Some context: under the university’s hard-cap proposal, a faculty member with a family who elected Blue Cross Blue Shield’s preferred provider organization (PPO) plan would see their premiums jump 176 percent from their current contribution. Under the union-preferred 80-20 model option, that employee’s contribution would increase 89 percent. That’s still steep, but it’s better than the alternative, from the union’s perspective. In dollars, this increase for a family under the hard-cap model would be approximately $5,300, and about $2,700 under the 80-20 model, according to information from the union.

Shared Governance and Other Concerns

Underlying the health-care battle is the union’s disapproval of how the university spends its money. The union says Eastern Michigan has more managers per full-time staff member (including instructional staff) than its peer institutions. And while the whole institution has faced personnel cuts in light of an enrollment decrease since 2016, according to union data, administrative professional and athletic coach positions have decreased only nominally, by about 1.8 percent each, versus 18 percent for tenure-line faculty members.

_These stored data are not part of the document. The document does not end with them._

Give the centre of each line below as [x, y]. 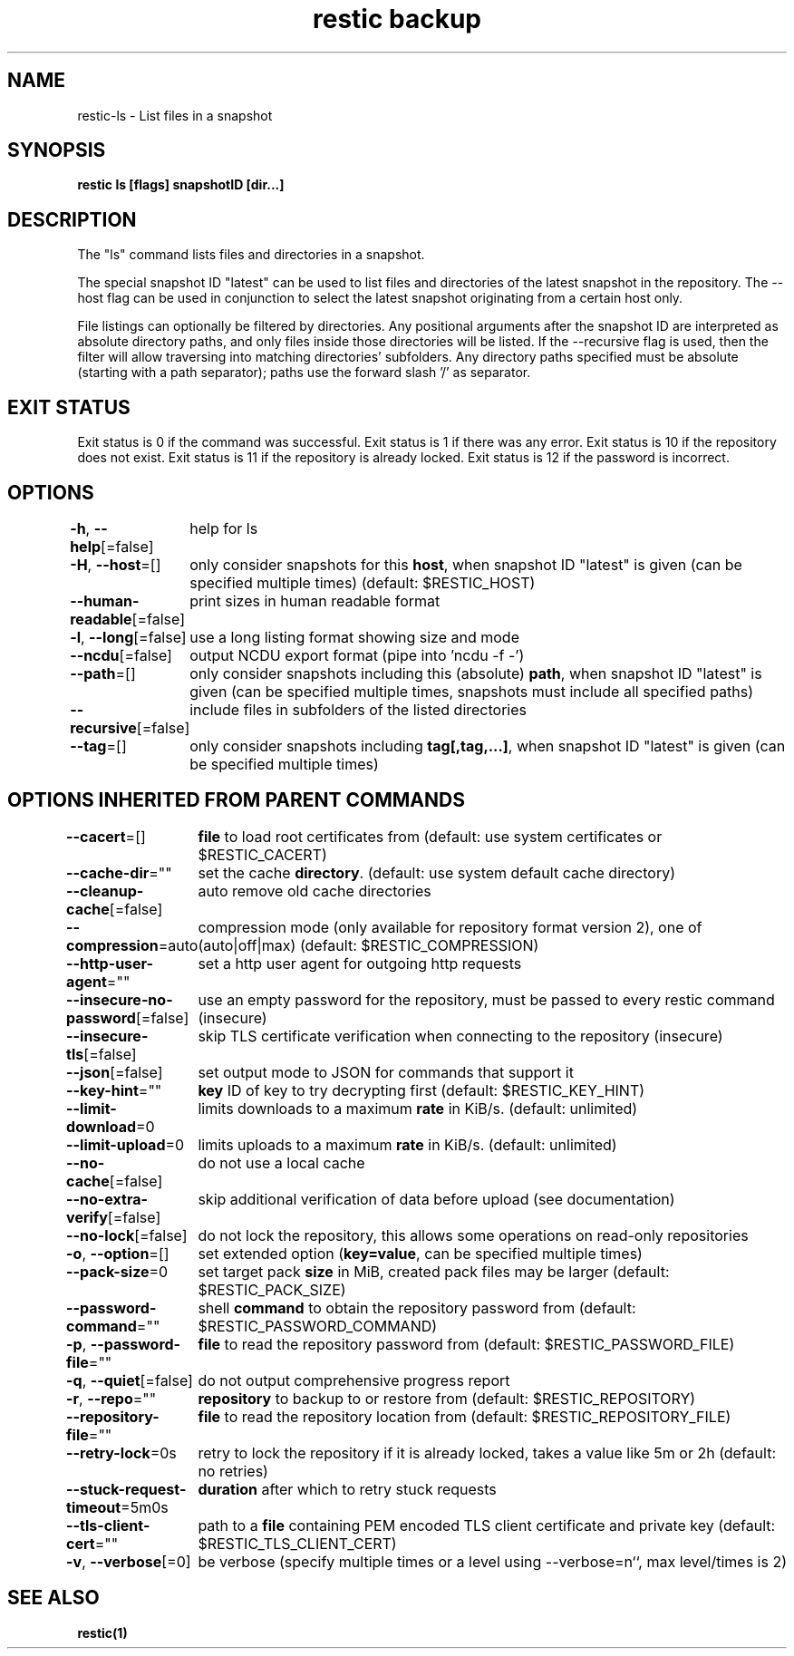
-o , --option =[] [118, 1253]
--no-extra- [107, 1199]
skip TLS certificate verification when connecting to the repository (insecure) [460, 1036]
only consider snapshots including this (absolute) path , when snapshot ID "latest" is [476, 673]
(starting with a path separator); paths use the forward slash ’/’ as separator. [304, 373]
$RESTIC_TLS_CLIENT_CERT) [297, 1543]
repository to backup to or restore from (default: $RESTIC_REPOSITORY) [447, 1398]
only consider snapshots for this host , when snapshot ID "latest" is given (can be [466, 564]

“Our instructional budget has plummeted. Our administrative costs have stayed the same and even increased in some cases,” Kirkpatrick said. “That’s part of why it’s easy for our faculty to get fired up.”

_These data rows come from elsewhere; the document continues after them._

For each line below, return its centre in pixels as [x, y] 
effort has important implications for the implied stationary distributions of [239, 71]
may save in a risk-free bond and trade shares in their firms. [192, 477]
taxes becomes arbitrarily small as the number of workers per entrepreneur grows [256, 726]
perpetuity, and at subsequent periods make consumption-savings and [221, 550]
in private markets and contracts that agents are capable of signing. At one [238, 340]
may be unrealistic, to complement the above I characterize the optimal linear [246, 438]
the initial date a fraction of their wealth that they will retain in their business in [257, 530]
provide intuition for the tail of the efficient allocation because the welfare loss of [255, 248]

Also of concern to faculty members is shared governance on campus. El-Sayed, the union president, said that negotiators have asked to include in the contract reference to a long-standing joint statement on shared governance by the AAUP, the American Council on Education and the Association of Governing Boards of Universities and Colleges. Of particular import to the union is that the administration commit to a tradition—outlined in the joint statement—of deferring to faculty consensus on curricular and educational issues. Yet thus far, the university has rejected this idea, El-Sayed said.

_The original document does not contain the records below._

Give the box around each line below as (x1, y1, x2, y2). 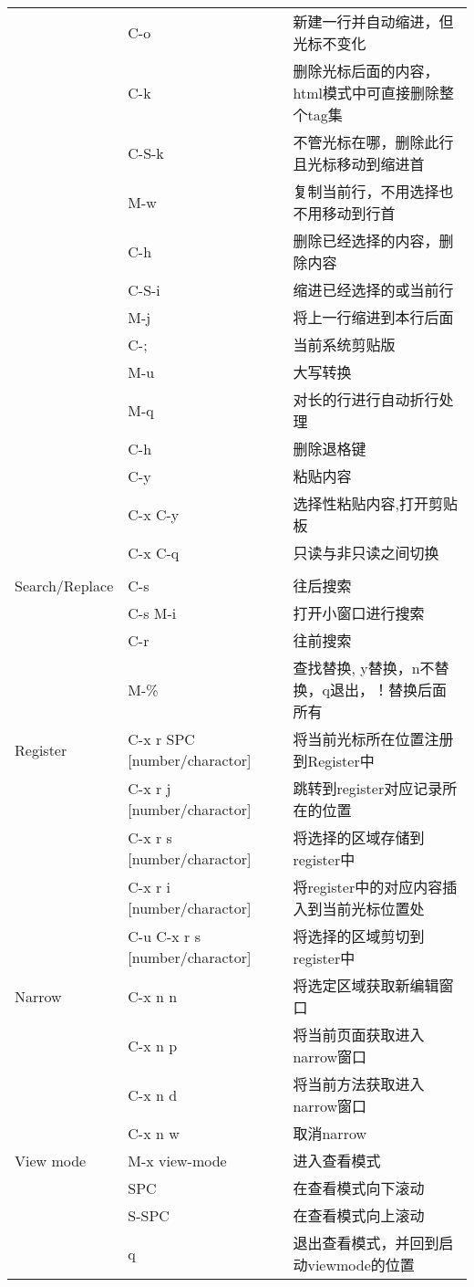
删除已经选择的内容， (293, 230, 439, 251)
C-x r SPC (128, 728, 195, 749)
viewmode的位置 (307, 1254, 415, 1275)
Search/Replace (15, 574, 114, 596)
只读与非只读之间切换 (293, 542, 439, 563)
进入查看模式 (293, 1150, 381, 1171)
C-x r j (128, 778, 171, 799)
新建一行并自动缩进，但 (293, 11, 454, 32)

Currently, Eastern Michigan describes its contractual proposal on shared governance as follows: “The university is committed to the tenets of shared governance. In addition to the language in the expired contract, the university has proposed that the Faculty Senate and the university reassess their committees including members’ terms of service, expertise required of the committee members, and areas in academic and student affairs in which the committee is expected to provide faculty input. This process may also identify revising, merging or eliminating existing committees and creating new committees. This is intended to strengthen understanding and communication between the parties in the furtherance of a shared sense of commitment to finding solutions that will best enable us to advance together the mission of the University and the students served.”

Eastern Michigan’s Faculty Senate voted no confidence last year in President James Smith; Leigh Greden, his chief of staff; and Mike Valdes, chief financial officer. In so doing, faculty members said that Smith had not practiced shared governance or transparency, especially in regard to financial decisions and public-private partnerships.

Following the vote, the Senate sent a letter to Smith and the university’s Board of Regents asking that they transform the strategic plan into a living document that guides operations and financial decisions, adopt the recommendation of the President’s Commission on Diversity and Inclusion, recommit to shared governance, and generally act in the public good.

Marilyn Corsianos, Senate president and professor of sociology and criminology, said that what the faculty wants now is “very simple—we want a fair and equitable contract for our faculty.”

While the administration is offering something of a pay increase, she said, inflation and the increase to health-care costs “ultimately will mean a loss of thousands of dollars” for professors.

Beyond compensation and outstanding concerns about pay equity among professors, Corsianos said, “Faculty also want to see a model of shared governance put into action that will ensure accountability on the part of the administration and force them to seek meaningful input from faculty on major decisions that affect our students, faculty and campus community. Too often, we learn about major decisions after the fact.”